=== RECORDS FOR THIS EXERCISE ===

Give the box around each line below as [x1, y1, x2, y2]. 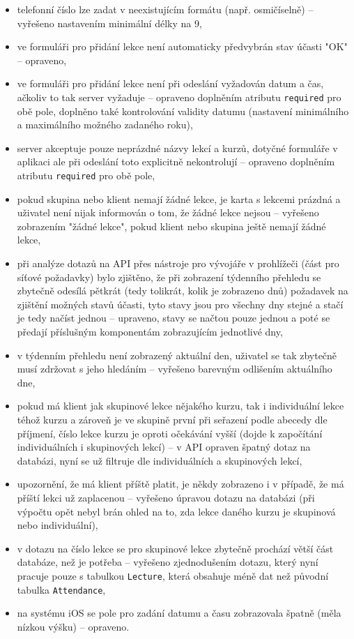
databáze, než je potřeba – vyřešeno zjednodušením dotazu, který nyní [17, 555, 318, 569]
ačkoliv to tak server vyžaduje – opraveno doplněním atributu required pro [17, 89, 341, 104]
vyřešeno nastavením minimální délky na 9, [17, 15, 202, 30]
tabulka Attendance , [17, 582, 106, 596]
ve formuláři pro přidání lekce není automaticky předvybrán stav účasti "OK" [17, 39, 348, 54]
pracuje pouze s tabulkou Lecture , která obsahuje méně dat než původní [17, 568, 329, 582]
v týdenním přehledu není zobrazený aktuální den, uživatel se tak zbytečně [17, 347, 337, 362]
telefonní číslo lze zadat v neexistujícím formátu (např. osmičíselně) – [17, 2, 314, 16]
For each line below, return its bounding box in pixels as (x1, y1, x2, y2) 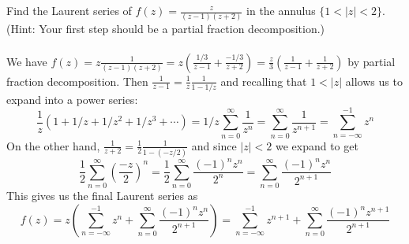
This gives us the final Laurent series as (6, 187, 198, 204)
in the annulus (246, 2, 316, 18)
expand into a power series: (6, 91, 138, 107)
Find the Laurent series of (6, 2, 132, 18)
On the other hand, (6, 137, 100, 153)
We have (6, 53, 47, 69)
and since (191, 137, 237, 153)
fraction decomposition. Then (6, 72, 148, 89)
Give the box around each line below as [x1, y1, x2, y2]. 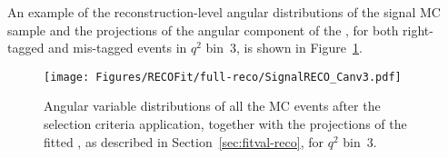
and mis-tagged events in [48, 38, 187, 57]
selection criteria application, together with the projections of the [44, 114, 407, 133]
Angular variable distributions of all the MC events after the [44, 96, 381, 115]
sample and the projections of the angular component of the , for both [7, 20, 399, 39]
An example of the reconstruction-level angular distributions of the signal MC [7, 3, 441, 21]
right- [403, 20, 433, 39]
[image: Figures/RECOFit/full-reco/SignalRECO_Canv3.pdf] [44, 70, 402, 84]
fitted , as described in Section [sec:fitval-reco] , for [44, 132, 324, 151]
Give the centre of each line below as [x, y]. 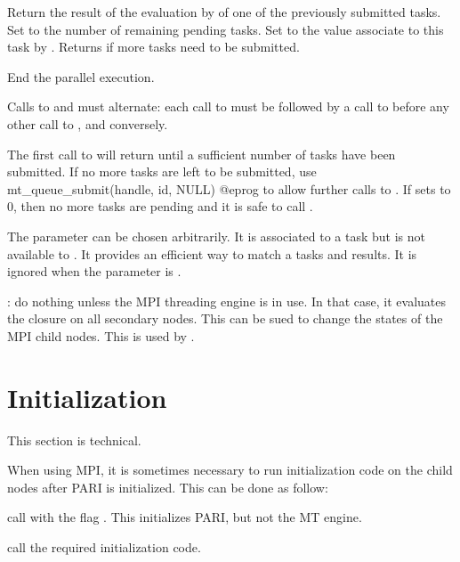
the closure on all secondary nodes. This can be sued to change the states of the [225, 318]
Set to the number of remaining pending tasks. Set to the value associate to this [226, 29]
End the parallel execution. [81, 76]
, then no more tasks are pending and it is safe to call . [163, 206]
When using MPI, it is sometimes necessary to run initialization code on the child [230, 470]
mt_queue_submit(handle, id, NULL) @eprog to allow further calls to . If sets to [229, 188]
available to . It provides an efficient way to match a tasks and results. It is [212, 253]
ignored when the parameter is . [94, 271]
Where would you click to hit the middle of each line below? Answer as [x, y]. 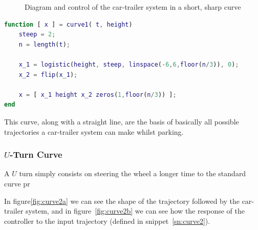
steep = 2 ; [37, 35]
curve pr [17, 183]
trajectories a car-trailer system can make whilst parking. [94, 131]
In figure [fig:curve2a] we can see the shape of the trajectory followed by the [122, 201]
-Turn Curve [36, 154]
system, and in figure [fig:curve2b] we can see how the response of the [135, 211]
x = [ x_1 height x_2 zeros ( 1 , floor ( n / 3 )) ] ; [98, 95]
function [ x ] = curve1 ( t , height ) [68, 24]
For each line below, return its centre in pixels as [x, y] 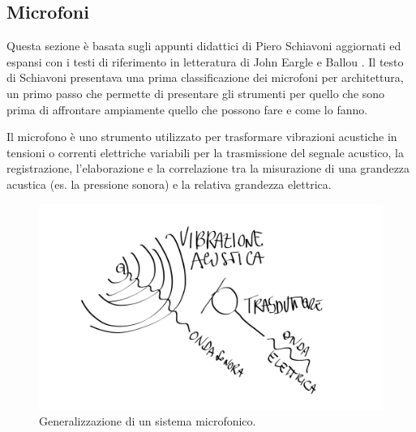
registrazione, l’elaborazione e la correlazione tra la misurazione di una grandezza [208, 168]
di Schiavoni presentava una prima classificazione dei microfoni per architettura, [205, 77]
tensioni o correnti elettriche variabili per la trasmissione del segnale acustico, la [205, 152]
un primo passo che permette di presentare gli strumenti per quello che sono [196, 93]
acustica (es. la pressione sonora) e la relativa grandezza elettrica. [169, 184]
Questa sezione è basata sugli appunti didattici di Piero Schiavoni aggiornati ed [204, 46]
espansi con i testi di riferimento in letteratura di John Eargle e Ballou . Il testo [205, 61]
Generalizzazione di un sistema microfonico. [148, 421]
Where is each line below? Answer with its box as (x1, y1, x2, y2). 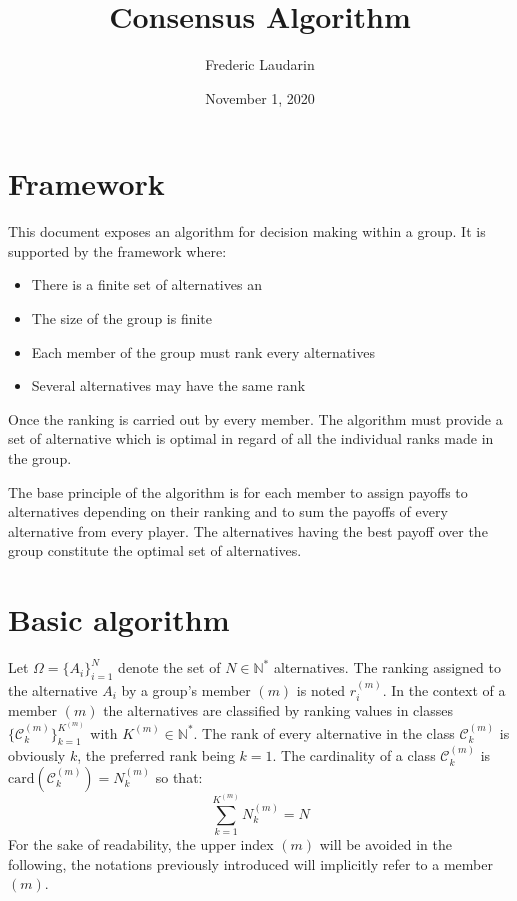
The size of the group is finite (31, 308, 213, 329)
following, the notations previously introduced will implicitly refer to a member (8, 853, 493, 874)
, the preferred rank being (77, 745, 235, 766)
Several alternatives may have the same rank (31, 375, 306, 396)
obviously (8, 745, 66, 766)
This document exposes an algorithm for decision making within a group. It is (8, 221, 486, 242)
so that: (155, 766, 203, 787)
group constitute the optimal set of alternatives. (8, 540, 302, 561)
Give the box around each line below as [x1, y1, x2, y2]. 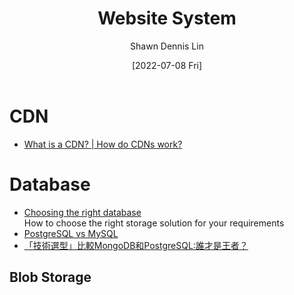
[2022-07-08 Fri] [131, 59, 203, 71]
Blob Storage [9, 269, 92, 286]
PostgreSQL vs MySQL [23, 227, 119, 239]
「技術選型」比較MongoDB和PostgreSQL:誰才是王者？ [23, 239, 249, 251]
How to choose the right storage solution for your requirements [23, 217, 285, 229]
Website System [97, 7, 237, 30]
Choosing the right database [23, 206, 142, 218]
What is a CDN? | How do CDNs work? [23, 138, 183, 150]
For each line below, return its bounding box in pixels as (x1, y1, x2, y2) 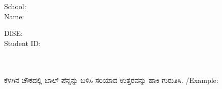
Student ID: (4, 37, 41, 48)
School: (4, 1, 26, 11)
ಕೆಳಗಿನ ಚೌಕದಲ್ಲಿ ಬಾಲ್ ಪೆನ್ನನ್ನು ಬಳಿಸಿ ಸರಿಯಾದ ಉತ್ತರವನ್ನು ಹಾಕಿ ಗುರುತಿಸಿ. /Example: (4, 74, 218, 85)
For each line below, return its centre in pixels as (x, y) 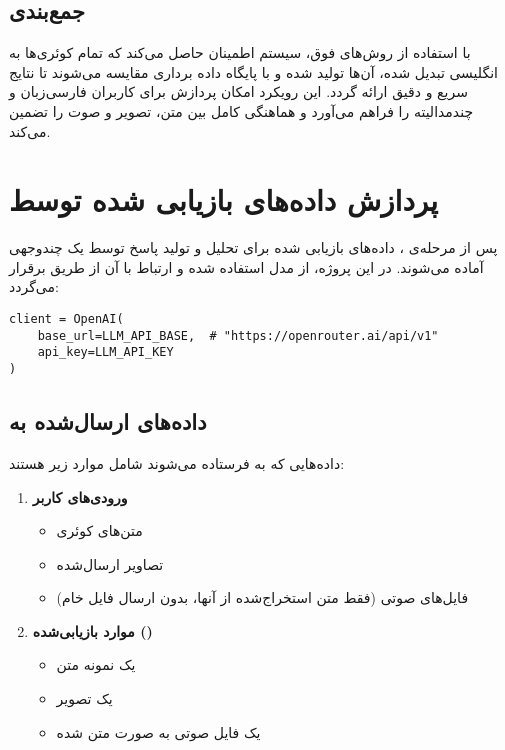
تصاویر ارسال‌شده (110, 563)
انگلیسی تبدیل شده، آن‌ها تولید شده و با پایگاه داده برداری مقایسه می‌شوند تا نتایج (253, 71)
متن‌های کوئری (99, 530)
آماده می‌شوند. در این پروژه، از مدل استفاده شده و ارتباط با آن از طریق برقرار (246, 266)
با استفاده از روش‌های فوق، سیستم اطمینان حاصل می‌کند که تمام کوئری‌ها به (240, 52)
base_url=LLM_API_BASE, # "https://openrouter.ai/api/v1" (238, 335)
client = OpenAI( (66, 319)
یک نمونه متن (96, 664)
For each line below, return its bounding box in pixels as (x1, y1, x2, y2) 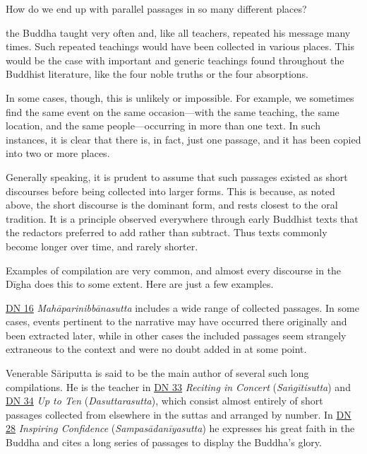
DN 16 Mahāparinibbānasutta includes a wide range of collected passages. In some (6, 300, 359, 315)
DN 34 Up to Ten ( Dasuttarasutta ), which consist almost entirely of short (6, 393, 323, 408)
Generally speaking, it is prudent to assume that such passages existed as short (6, 169, 348, 184)
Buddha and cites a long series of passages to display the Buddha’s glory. (6, 435, 322, 450)
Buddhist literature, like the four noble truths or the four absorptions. (6, 66, 309, 81)
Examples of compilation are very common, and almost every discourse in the (6, 262, 342, 277)
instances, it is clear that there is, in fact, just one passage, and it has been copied (6, 132, 361, 146)
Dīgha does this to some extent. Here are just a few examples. (6, 277, 274, 291)
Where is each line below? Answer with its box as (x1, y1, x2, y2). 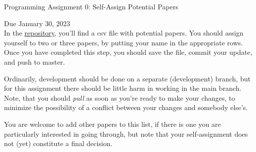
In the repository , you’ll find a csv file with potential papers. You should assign (4, 28, 244, 38)
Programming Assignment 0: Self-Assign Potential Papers (4, 1, 178, 11)
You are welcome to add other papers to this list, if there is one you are (4, 118, 221, 129)
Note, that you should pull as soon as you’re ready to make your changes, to (4, 92, 235, 103)
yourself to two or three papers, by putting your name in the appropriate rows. (4, 37, 243, 47)
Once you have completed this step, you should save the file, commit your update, (4, 47, 253, 57)
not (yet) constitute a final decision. (4, 138, 113, 149)
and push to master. (4, 56, 65, 67)
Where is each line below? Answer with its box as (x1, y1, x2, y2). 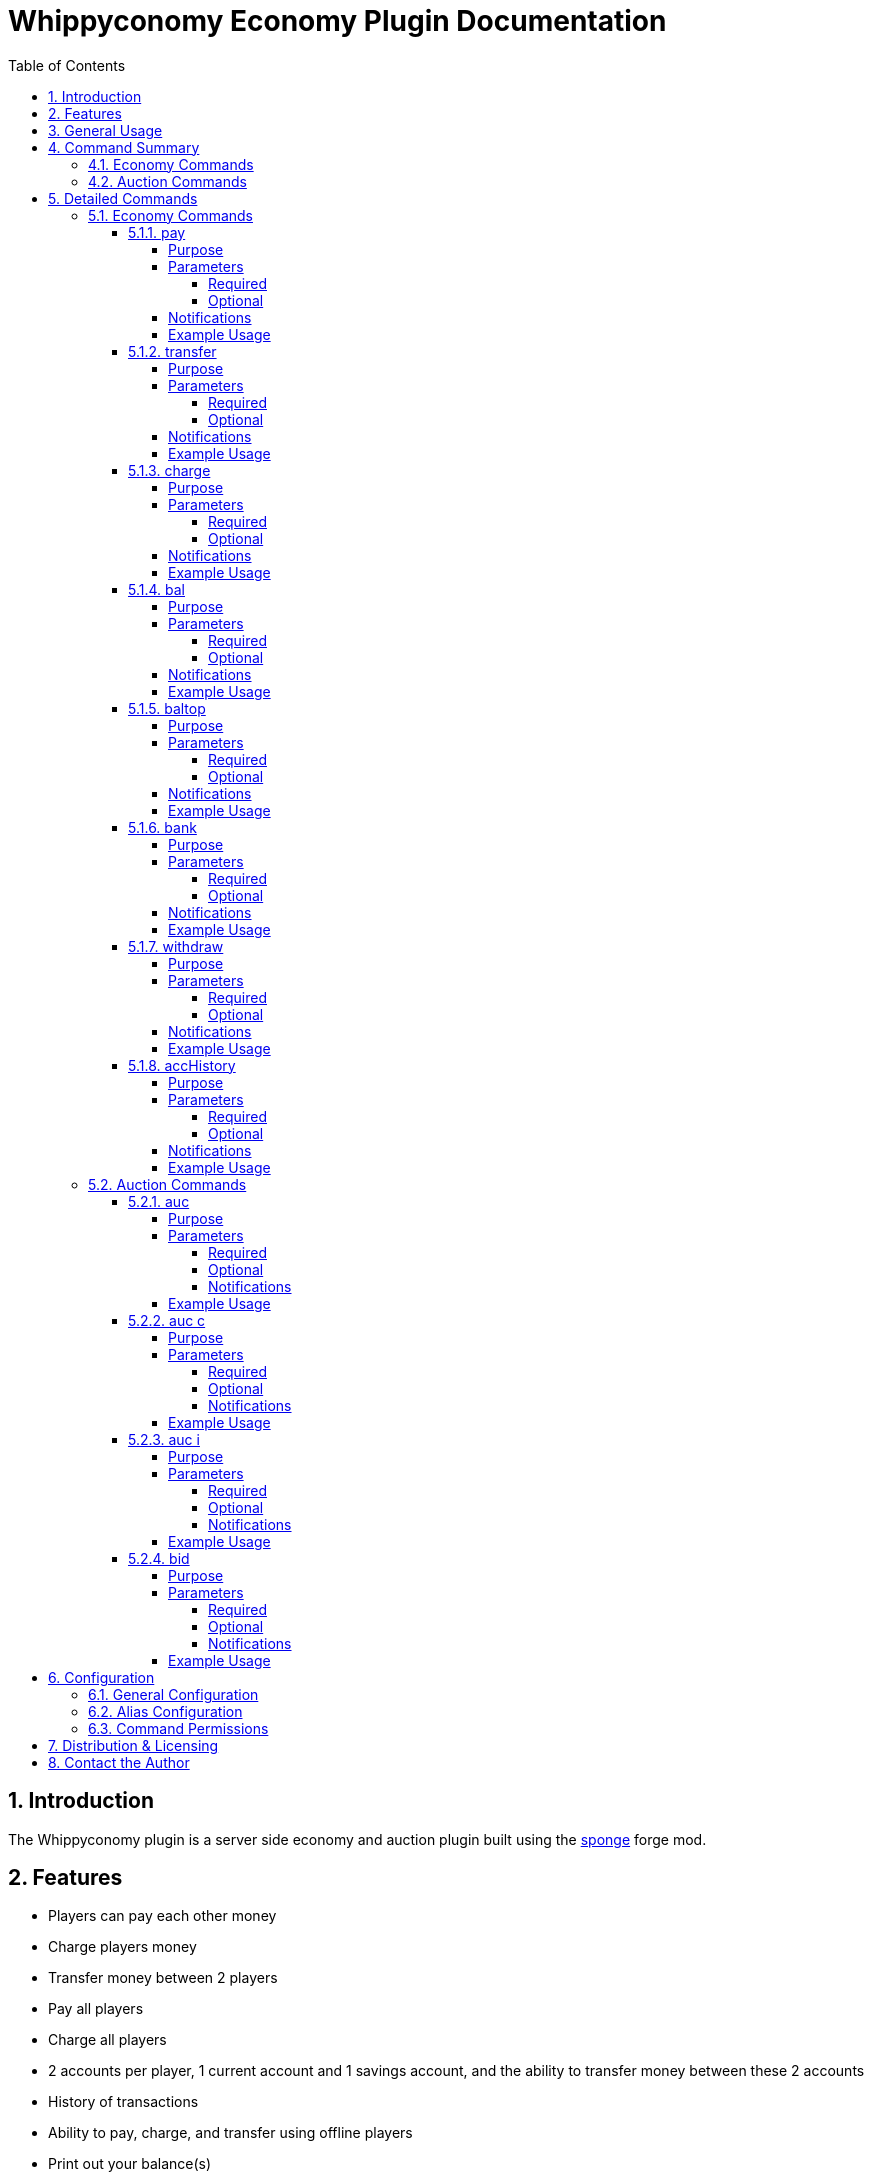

===

◆ WORK TASK:
Set down a word-for-word copy of the records, dropping any picture.

◆ TASK RESULT:
Give the box around each line below as [x1, y1, x2, y2]. 
databáze, než je potřeba – vyřešeno zjednodušením dotazu, který nyní [17, 555, 318, 569]
ačkoliv to tak server vyžaduje – opraveno doplněním atributu required pro [17, 89, 341, 104]
vyřešeno nastavením minimální délky na 9, [17, 15, 202, 30]
tabulka Attendance , [17, 582, 106, 596]
ve formuláři pro přidání lekce není automaticky předvybrán stav účasti "OK" [17, 39, 348, 54]
pracuje pouze s tabulkou Lecture , která obsahuje méně dat než původní [17, 568, 329, 582]
v týdenním přehledu není zobrazený aktuální den, uživatel se tak zbytečně [17, 347, 337, 362]
telefonní číslo lze zadat v neexistujícím formátu (např. osmičíselně) – [17, 2, 314, 16]
For each line below, return its bounding box in pixels as (x1, y1, x2, y2) 
This gives us the final Laurent series as (6, 187, 198, 204)
in the annulus (246, 2, 316, 18)
expand into a power series: (6, 91, 138, 107)
Find the Laurent series of (6, 2, 132, 18)
On the other hand, (6, 137, 100, 153)
We have (6, 53, 47, 69)
and since (191, 137, 237, 153)
fraction decomposition. Then (6, 72, 148, 89)
Give the box around each line below as [x1, y1, x2, y2]. 
and mis-tagged events in [48, 38, 187, 57]
selection criteria application, together with the projections of the [44, 114, 407, 133]
Angular variable distributions of all the MC events after the [44, 96, 381, 115]
sample and the projections of the angular component of the , for both [7, 20, 399, 39]
An example of the reconstruction-level angular distributions of the signal MC [7, 3, 441, 21]
right- [403, 20, 433, 39]
[image: Figures/RECOFit/full-reco/SignalRECO_Canv3.pdf] [44, 70, 402, 84]
fitted , as described in Section [sec:fitval-reco] , for [44, 132, 324, 151]
Give the centre of each line below as [x, y]. 
the closure on all secondary nodes. This can be sued to change the states of the [225, 318]
Set to the number of remaining pending tasks. Set to the value associate to this [226, 29]
End the parallel execution. [81, 76]
, then no more tasks are pending and it is safe to call . [163, 206]
When using MPI, it is sometimes necessary to run initialization code on the child [230, 470]
mt_queue_submit(handle, id, NULL) @eprog to allow further calls to . If sets to [229, 188]
available to . It provides an efficient way to match a tasks and results. It is [212, 253]
ignored when the parameter is . [94, 271]
Where would you click to hit the middle of each line below? Answer as [x, y]. 
steep = 2 ; [37, 35]
curve pr [17, 183]
trajectories a car-trailer system can make whilst parking. [94, 131]
In figure [fig:curve2a] we can see the shape of the trajectory followed by the [122, 201]
-Turn Curve [36, 154]
system, and in figure [fig:curve2b] we can see how the response of the [135, 211]
x = [ x_1 height x_2 zeros ( 1 , floor ( n / 3 )) ] ; [98, 95]
function [ x ] = curve1 ( t , height ) [68, 24]
For each line below, return its centre in pixels as [x, y] 
registrazione, l’elaborazione e la correlazione tra la misurazione di una grandezza [208, 168]
di Schiavoni presentava una prima classificazione dei microfoni per architettura, [205, 77]
tensioni o correnti elettriche variabili per la trasmissione del segnale acustico, la [205, 152]
un primo passo che permette di presentare gli strumenti per quello che sono [196, 93]
acustica (es. la pressione sonora) e la relativa grandezza elettrica. [169, 184]
Questa sezione è basata sugli appunti didattici di Piero Schiavoni aggiornati ed [204, 46]
espansi con i testi di riferimento in letteratura di John Eargle e Ballou . Il testo [205, 61]
Generalizzazione di un sistema microfonico. [148, 421]
Where is each line below? Answer with its box as (x1, y1, x2, y2). 
The size of the group is finite (31, 308, 213, 329)
following, the notations previously introduced will implicitly refer to a member (8, 853, 493, 874)
, the preferred rank being (77, 745, 235, 766)
Several alternatives may have the same rank (31, 375, 306, 396)
obviously (8, 745, 66, 766)
This document exposes an algorithm for decision making within a group. It is (8, 221, 486, 242)
so that: (155, 766, 203, 787)
group constitute the optimal set of alternatives. (8, 540, 302, 561)
Give the box around each line below as [x1, y1, x2, y2]. 
[2022-07-08 Fri] [131, 59, 203, 71]
Blob Storage [9, 269, 92, 286]
PostgreSQL vs MySQL [23, 227, 119, 239]
「技術選型」比較MongoDB和PostgreSQL:誰才是王者？ [23, 239, 249, 251]
How to choose the right storage solution for your requirements [23, 217, 285, 229]
Website System [97, 7, 237, 30]
Choosing the right database [23, 206, 142, 218]
What is a CDN? | How do CDNs work? [23, 138, 183, 150]
For each line below, return its bounding box in pixels as (x1, y1, x2, y2) 
Student ID: (4, 37, 41, 48)
School: (4, 1, 26, 11)
ಕೆಳಗಿನ ಚೌಕದಲ್ಲಿ ಬಾಲ್ ಪೆನ್ನನ್ನು ಬಳಿಸಿ ಸರಿಯಾದ ಉತ್ತರವನ್ನು ಹಾಕಿ ಗುರುತಿಸಿ. /Example: (4, 74, 218, 85)
For each line below, return its centre in pixels as (x, y) 
تصاویر ارسال‌شده (110, 563)
انگلیسی تبدیل شده، آن‌ها تولید شده و با پایگاه داده برداری مقایسه می‌شوند تا نتایج (253, 71)
متن‌های کوئری (99, 530)
آماده می‌شوند. در این پروژه، از مدل استفاده شده و ارتباط با آن از طریق برقرار (246, 266)
با استفاده از روش‌های فوق، سیستم اطمینان حاصل می‌کند که تمام کوئری‌ها به (240, 52)
base_url=LLM_API_BASE, # "https://openrouter.ai/api/v1" (238, 335)
client = OpenAI( (66, 319)
یک نمونه متن (96, 664)
For each line below, return its bounding box in pixels as (x1, y1, x2, y2) 
DN 16 Mahāparinibbānasutta includes a wide range of collected passages. In some (6, 300, 359, 315)
DN 34 Up to Ten ( Dasuttarasutta ), which consist almost entirely of short (6, 393, 323, 408)
Generally speaking, it is prudent to assume that such passages existed as short (6, 169, 348, 184)
Buddha and cites a long series of passages to display the Buddha’s glory. (6, 435, 322, 450)
Buddhist literature, like the four noble truths or the four absorptions. (6, 66, 309, 81)
Examples of compilation are very common, and almost every discourse in the (6, 262, 342, 277)
instances, it is clear that there is, in fact, just one passage, and it has been copied (6, 132, 361, 146)
Dīgha does this to some extent. Here are just a few examples. (6, 277, 274, 291)
Where is each line below? Answer with its box as (x1, y1, x2, y2). 
In the repository , you’ll find a csv file with potential papers. You should assign (4, 28, 244, 38)
Programming Assignment 0: Self-Assign Potential Papers (4, 1, 178, 11)
You are welcome to add other papers to this list, if there is one you are (4, 118, 221, 129)
Note, that you should pull as soon as you’re ready to make your changes, to (4, 92, 235, 103)
yourself to two or three papers, by putting your name in the appropriate rows. (4, 37, 243, 47)
Once you have completed this step, you should save the file, commit your update, (4, 47, 253, 57)
not (yet) constitute a final decision. (4, 138, 113, 149)
and push to master. (4, 56, 65, 67)
Where is each line below? Answer with its box as (x1, y1, x2, y2). 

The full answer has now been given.